One inspired action scene takes place at a construction site where Lily is attacked by three thugs hired to kill her. Two of them are quite strong (one is played by Bolo Yeung, of ENTER THE DRAGON fame), and one is a knife-wielding jumper (he leaps from place to place, rather than walk). Lily's clearly outmatched, yet she miraculously prevails, disposing of two of her attackers in highly creative, if wildly implausible ways. From there, it's on to vanquish the leaders of the gang, including her friend's boyfriend, culminating in an airport hit where she's dressed as a nun!
Continuity errors abound.

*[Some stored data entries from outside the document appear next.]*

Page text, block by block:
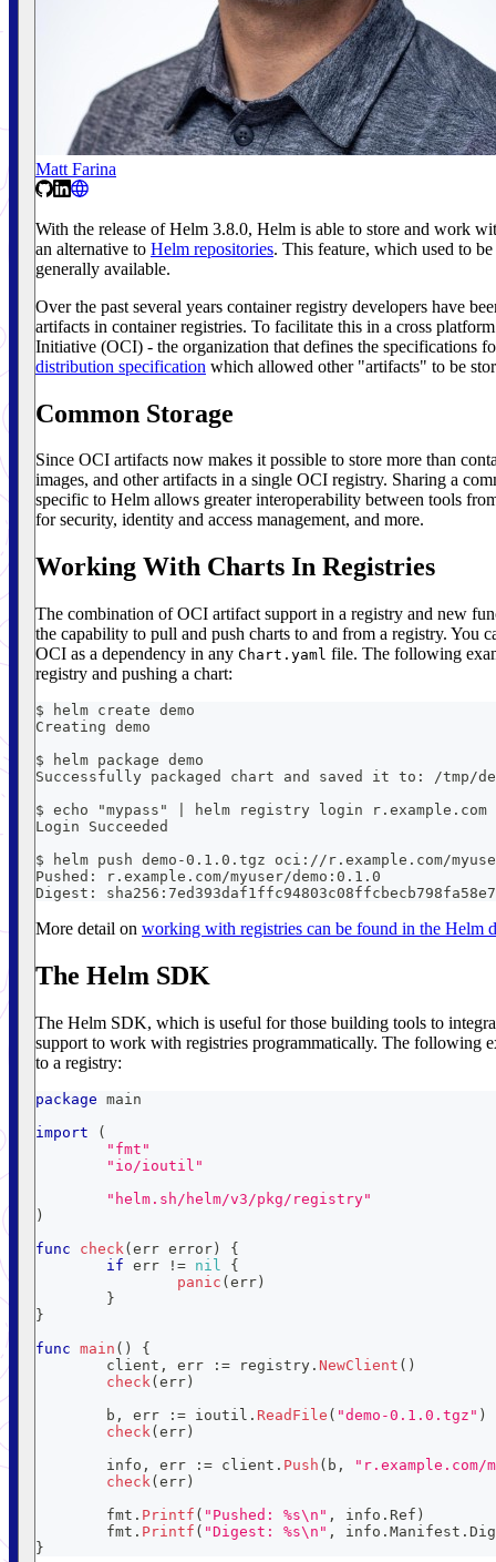
Matt Farina
With the release of Helm 3.8.0, Helm is able to store and work
an alternative to Helm repositories. This feature, which used to
generally available.
Over the past several years container registry developers have
artifacts in container registries. To facilitate this in a cross
Initiative (OCI) - the organization that defines the specifications
distribution specification which allowed other "artifacts" to be
Common Storage
Since OCI artifacts now makes it possible to store more than
images, and other artifacts in a single OCI registry. Sharing a
specific to Helm allows greater interoperability between tools
for security, identity and access management, and more.
Working With Charts In Registries
The combination of OCI artifact support in a registry and new
the capability to pull and push charts to and from a registry. You
OCI as a dependency in any Chart.yaml file. The following
registry and pushing a chart:
$ helm create demo
Creating demo
$ helm package demo
Successfully packaged chart and saved it to: /tmp/
$ echo "mypass" | helm registry login r.example.com
Login Succeeded
$ helm push demo-0.1.0.tgz oci://r.example.com/
Pushed: r.example.com/myuser/demo:0.1.0
Digest:
More detail on working with registries can be found in the Helm
The Helm SDK
The Helm SDK, which is useful for those building tools to
support to work with registries programmatically. The following
to a registry:
package main
import
(
"fmt"
"io/ioutil"
"helm.sh/helm/v3/pkg/registry"
)
func
check( err error )
{
if err != nil
{
panic ( err )
}
}
func main ( )
{
	client
, err := registry . NewClient ( )
check( err )
	b
, err := ioutil . ReadFile ( "demo-0.1.0.tgz" )
check( err )
	info
, err := client . Push ( b ,
"r.example.com/
check( err )
	fmt
. Printf ( "Pushed: %s\n" , info . Ref )
	fmt
. Printf ( "Digest: %s\n" , info . Manifest .
}

Her hair goes from short and wavy to long and straight in the bowling alley scene, with no indication that she'd ever put on or taken off a wig. In the construction site attack, the knife-wielder "tortures" poor Lily by cutting the buttons off her stylish leather coat, one by one. Yet when she turns up at her next stop, Jiamei's apartment, the buttons have magically reappeared.
As you may have guessed, nothing that happens is remotely believable. But at least there's enough memorable action to elevate this above the other contemporary thrillers Lily's done, most notably her two secret agent "Angel" films, ANGEL WITH THE IRON FISTS (1966) and THE ANGEL STRIKES BACK (1968), which didn't even have one decent action scene between them. (Both are also reviewed on this site.) Lily's quite a beauty here and wears a steady stream of attractive and glamorous fashions. She's also got more attitude than usual, the result of family tragedy brought on by gangsters. She's even got a sick mother to worry about. All of this gives her no time for a romantic interest, not even a sympathetic male ally. Which means there's nothing to slow the film down, making for a compact 80-minute Lily Ho vehicle that may not be as thrilling as some of her costume adventures like THE GOLDEN KNIGHT and THE JADE FACED ASSASSIN, but will please her fans nonetheless.